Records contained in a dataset
○ ○ ○ ○
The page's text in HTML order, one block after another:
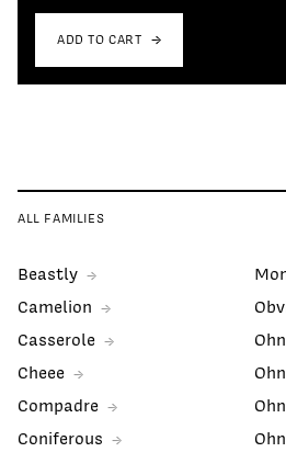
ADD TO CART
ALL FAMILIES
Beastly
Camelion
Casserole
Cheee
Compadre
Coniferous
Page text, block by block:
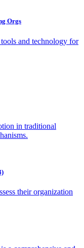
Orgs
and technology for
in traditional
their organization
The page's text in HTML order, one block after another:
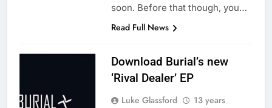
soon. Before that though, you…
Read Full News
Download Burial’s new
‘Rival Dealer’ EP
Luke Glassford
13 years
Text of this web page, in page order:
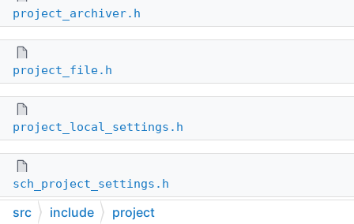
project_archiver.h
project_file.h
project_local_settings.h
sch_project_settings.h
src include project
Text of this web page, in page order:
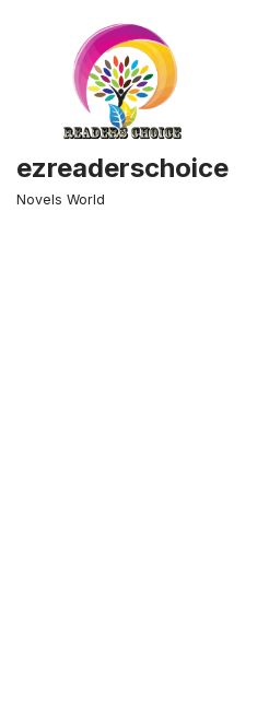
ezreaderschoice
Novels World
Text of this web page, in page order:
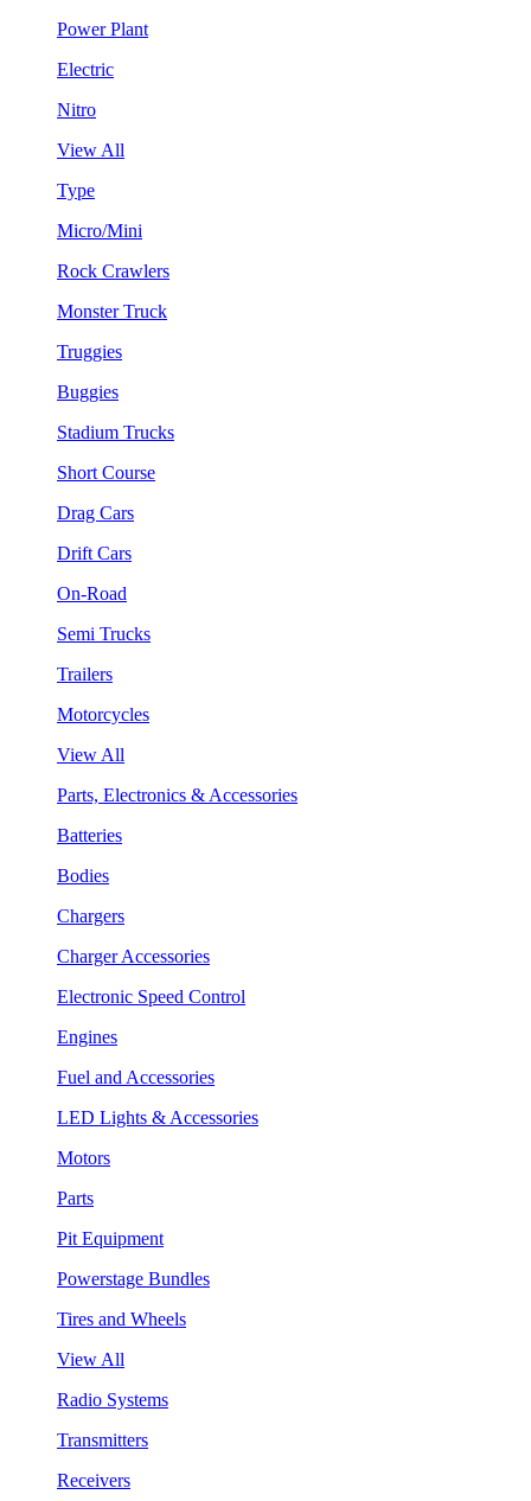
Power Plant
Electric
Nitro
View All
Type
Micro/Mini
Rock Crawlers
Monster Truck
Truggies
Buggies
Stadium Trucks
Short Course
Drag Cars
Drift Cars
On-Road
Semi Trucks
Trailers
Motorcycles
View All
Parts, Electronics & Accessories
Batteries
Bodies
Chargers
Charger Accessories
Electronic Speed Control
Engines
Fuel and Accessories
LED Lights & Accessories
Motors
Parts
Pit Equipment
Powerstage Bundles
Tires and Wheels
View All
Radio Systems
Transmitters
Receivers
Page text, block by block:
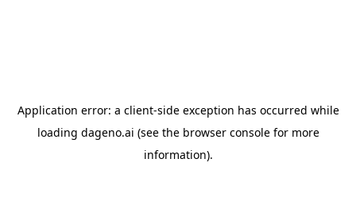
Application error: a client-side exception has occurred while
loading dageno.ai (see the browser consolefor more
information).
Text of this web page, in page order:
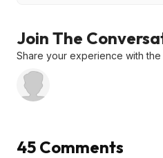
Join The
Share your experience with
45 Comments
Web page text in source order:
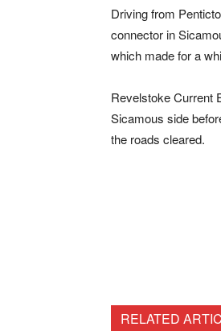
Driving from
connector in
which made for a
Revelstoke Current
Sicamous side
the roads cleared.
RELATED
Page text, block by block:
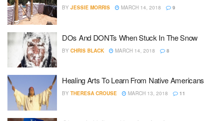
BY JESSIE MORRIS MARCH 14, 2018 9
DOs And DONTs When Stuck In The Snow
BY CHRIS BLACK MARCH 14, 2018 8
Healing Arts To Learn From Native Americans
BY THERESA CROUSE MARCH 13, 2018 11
○ ○ ○ ○
**TASK INSTRUCTIONS:**
Leave out the pictures and retype the rest of the entries exactly.

**OUTPUT OF THE EXERCISE:**
The page's text in HTML order, one block after another:
ADD TO CART
ALL FAMILIES
Beastly
Camelion
Casserole
Cheee
Compadre
Coniferous
Page text, block by block:
Orgs
and technology for
in traditional
their organization
The page's text in HTML order, one block after another:
soon. Before that though, you…
Read Full News
Download Burial’s new
‘Rival Dealer’ EP
Luke Glassford
13 years
Text of this web page, in page order:
project_archiver.h
project_file.h
project_local_settings.h
sch_project_settings.h
src include project
Text of this web page, in page order:
ezreaderschoice
Novels World
Text of this web page, in page order:
Power Plant
Electric
Nitro
View All
Type
Micro/Mini
Rock Crawlers
Monster Truck
Truggies
Buggies
Stadium Trucks
Short Course
Drag Cars
Drift Cars
On-Road
Semi Trucks
Trailers
Motorcycles
View All
Parts, Electronics & Accessories
Batteries
Bodies
Chargers
Charger Accessories
Electronic Speed Control
Engines
Fuel and Accessories
LED Lights & Accessories
Motors
Parts
Pit Equipment
Powerstage Bundles
Tires and Wheels
View All
Radio Systems
Transmitters
Receivers
Page text, block by block:
Application error: a client-side exception has occurred while
loading dageno.ai (see the browser consolefor more
information).
Text of this web page, in page order:
Join The
Share your experience with
45 Comments
Web page text in source order:
Driving from
connector in
which made for a
Revelstoke Current
Sicamous side
the roads cleared.
RELATED
Page text, block by block:
BY JESSIE MORRIS MARCH 14, 2018 9
DOs And DONTs When Stuck In The Snow
BY CHRIS BLACK MARCH 14, 2018 8
Healing Arts To Learn From Native Americans
BY THERESA CROUSE MARCH 13, 2018 11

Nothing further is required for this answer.